Task item:
Once you have checked the records that follow, state how many of their lines hold "Click", giving the number only.

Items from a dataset
....................

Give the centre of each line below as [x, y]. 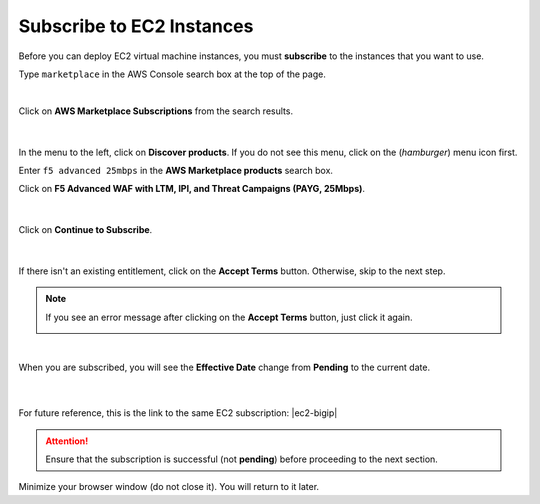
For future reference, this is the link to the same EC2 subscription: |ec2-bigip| [178, 413]
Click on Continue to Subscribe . [85, 230]
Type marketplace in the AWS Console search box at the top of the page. [172, 74]
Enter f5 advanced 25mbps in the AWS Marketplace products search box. [176, 170]
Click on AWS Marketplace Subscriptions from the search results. [156, 111]
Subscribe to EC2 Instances [136, 26]
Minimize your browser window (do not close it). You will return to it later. [169, 487]
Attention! [67, 441]

....................

Reply to the task:
2